3. La procédure pour maintenir ou établir le lien

A. Comment saisir le juge ?

La demande se fait par assignation, devant le Tribunal judiciaire (ex-TGI) du domicile de l’enfant. La procédure est écrite et l’avocat est obligatoire :

  • Représentation par un avocat pour saisir le juge aux affaires familiales (JAF).
  • Le Ministère public (Procureur de la République) doit être informé et donner son avis (articles 425 et 1180 du Code de procédure civile).

B. Quels éléments prouver ?

Pour convaincre le juge, il faut démontrer :

  1. L’existence (ou la possibilité de créer) de liens affectifs avec l’enfant.
  2. Le bénéfice pour l’enfant de cette relation.
  3. La capacité des grands-parents à accueillir et s’occuper de l’enfant dans de bonnes conditions.

Attention : Si les relations n’ont jamais existé et que le conflit avec les parents est particulièrement intense, obtenir un droit de visite sera plus difficile.


4. Une décision toujours prise au cas par cas

Les juges du fond sont souverains : chaque dossier est analysé en fonction de la situation familiale, du degré de tension et de l’ampleur du conflit.

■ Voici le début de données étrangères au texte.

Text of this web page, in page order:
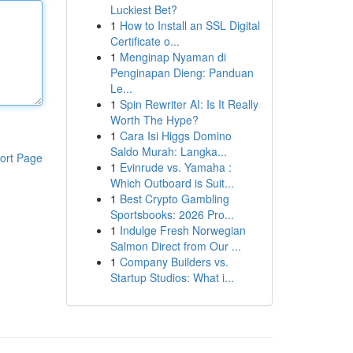
Page
Luckiest Bet?
1 How to Install an SSL Digital
Certificate o...
1 Menginap Nyaman di
Penginapan Dieng: Panduan
Le...
1 Spin Rewriter AI: Is It Really
Worth The Hype?
1 Cara Isi Higgs Domino
Saldo Murah: Langka...
1 Evinrude vs. Yamaha :
Which Outboard is Suit...
1 Best Crypto Gambling
Sportsbooks: 2026 Pro...
1 Indulge Fresh Norwegian
Salmon Direct from Our ...
1 Company Builders vs.
Startup Studios: What i...
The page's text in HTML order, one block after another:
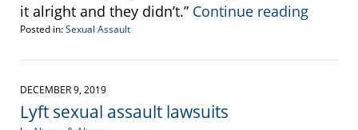
it alright and they didn’t.” Continue reading
Posted in:Sexual Assault
January
2020
pm
DECEMBER 9, 2019
Lyft sexual assault lawsuits
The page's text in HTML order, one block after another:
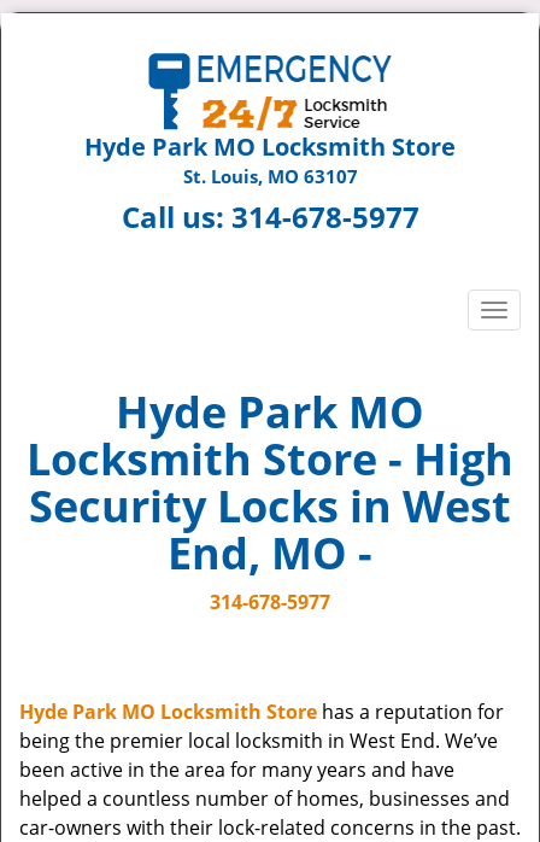
Hyde Park MO Locksmith Store
St. Louis, MO 63107
Call us: 314-678-5977
T
e
n
a
v
n
Hyde Park MO
Locksmith Store - High
Security Locks in West
End, MO -
314-678-5977
Hyde Park MO Locksmith Store has a reputation for
being the premier local locksmith in West End. We’ve
been active in the area for many years and have
helped a countless number of homes, businesses and
car-owners with their lock-related concerns in the past.

Aucun droit automatique n’existe pour les grands-parents, mais l’enfant a le droit de maintenir un lien avec ses ascendants si cela sert son intérêt.


En résumé

  • Les grands-parents n’ont pas de droit automatique à voir leurs petits-enfants, mais l’enfant a le droit d’entretenir des relations avec ses ascendants.
  • La clé devant le juge : prouver que le lien est dans l’intérêt de l’enfant.
  • La procédure est judiciaire, avec avocat obligatoire et intervention du Ministère public.